The owners may also have assumed some of the throughput risks. In terms of the propane plus, these arrangements are generally market responsive. Because some of the ethane sales to the Alberta petrochemical industry are to be renegotiated by mid-2004, there may be some upside in these renegotiations.

Depending on Alberta gas prices, the Alberta petrochemical industry may not have much flexibility to pay higher prices for ethane feedstock.

Since 1998, several factors have affected or will affect the operation and economics of the Alberta straddle plants, and particularly, the Empress straddle plants.

First, the basis differential between US and Alberta gas prices has narrowed (see Part 1). Second, the expansion of gas pipeline capacity and the nonrenewals of TransCanada firm capacity have reduced the volume of gas available for processing at the Empress straddle plants.

Third, the Alliance Pipeline volumetric toll favors receipts of relatively high-btu gas, which has modestly reduced the ethane and propane-plus content in the inlet gas at the Empress straddle plants.

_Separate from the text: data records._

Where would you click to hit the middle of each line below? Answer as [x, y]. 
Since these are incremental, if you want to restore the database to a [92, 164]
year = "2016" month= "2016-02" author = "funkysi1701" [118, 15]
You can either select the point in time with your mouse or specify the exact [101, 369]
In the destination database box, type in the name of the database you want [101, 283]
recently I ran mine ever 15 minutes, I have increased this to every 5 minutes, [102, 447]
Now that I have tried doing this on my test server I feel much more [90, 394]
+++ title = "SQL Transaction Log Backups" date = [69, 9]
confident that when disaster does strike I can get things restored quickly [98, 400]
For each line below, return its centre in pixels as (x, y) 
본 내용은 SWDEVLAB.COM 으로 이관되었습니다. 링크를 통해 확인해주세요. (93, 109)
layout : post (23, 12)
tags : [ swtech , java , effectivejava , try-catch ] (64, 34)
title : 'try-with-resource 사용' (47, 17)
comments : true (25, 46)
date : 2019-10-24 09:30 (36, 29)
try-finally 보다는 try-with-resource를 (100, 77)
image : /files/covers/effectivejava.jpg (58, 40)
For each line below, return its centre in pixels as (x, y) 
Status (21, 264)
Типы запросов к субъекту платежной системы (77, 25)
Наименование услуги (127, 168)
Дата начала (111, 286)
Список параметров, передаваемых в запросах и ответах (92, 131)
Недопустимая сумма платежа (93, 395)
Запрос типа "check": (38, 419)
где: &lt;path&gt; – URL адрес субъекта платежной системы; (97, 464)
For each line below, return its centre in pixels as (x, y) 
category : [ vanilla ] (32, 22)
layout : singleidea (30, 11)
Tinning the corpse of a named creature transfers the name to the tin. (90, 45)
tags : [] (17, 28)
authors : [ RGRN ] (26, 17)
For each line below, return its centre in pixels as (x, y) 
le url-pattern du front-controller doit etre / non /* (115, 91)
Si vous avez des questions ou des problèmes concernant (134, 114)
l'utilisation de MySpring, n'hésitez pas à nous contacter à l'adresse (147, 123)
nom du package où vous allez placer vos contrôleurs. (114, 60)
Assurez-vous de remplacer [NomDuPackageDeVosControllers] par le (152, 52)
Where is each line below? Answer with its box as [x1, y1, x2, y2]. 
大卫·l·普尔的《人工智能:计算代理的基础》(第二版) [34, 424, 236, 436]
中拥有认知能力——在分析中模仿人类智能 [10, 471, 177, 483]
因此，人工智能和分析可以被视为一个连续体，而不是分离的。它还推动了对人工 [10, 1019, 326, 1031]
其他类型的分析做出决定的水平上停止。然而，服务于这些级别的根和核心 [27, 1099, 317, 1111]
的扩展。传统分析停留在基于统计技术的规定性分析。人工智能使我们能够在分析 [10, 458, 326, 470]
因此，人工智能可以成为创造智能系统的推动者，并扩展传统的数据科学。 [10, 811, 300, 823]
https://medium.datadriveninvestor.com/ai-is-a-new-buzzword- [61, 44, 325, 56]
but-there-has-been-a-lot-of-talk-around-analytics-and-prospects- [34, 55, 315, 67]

The new Alberta gas-royalty system values gas streams based on constituents. This may provide an incentive to recover the liquefiable constituents at field plants. The new Alberta royalty regime could therefore adversely affect the straddle plants.

While these straddle plants are substantial entities, the market risk associated with the commercial arrangements may diminish the market value of these assets and the scope of interest from prospective buyers.

If gas prices decline when substantial volumes of Alaskan gas reach market in the Lower 48, there will be an opportunity to participate in the processing upgrade on NGL recovery.

Prospective buyers of straddle plant assets should be careful in their due diligence, so that they properly understand the opportunity, the revenue and margin outlook, the cost structure, and the volume and capacity utilization risk.

References

  1. "Nova Gas Transmission Ltd. Gas Transportation Tariff Carbon Dioxide (CO2–) Gas Quality Requirements Phase II CO2– Management Service and Tariff Amendments," Alberta Energy and Utilities Board Decision 2002-084, Sept. 24, 2002.
  2. "Application by TransCanada PipeLines pursuant to Part IV of the Act for approval of 2003 tolls," September 2002.
  3. Hawkins Gas Consultants, "LPG Outlook 2002," multiclient study, July 2002.
  4. "Williams Considers Selling its Western Canada Assets," Williams Cos. press release, July 25, 2002.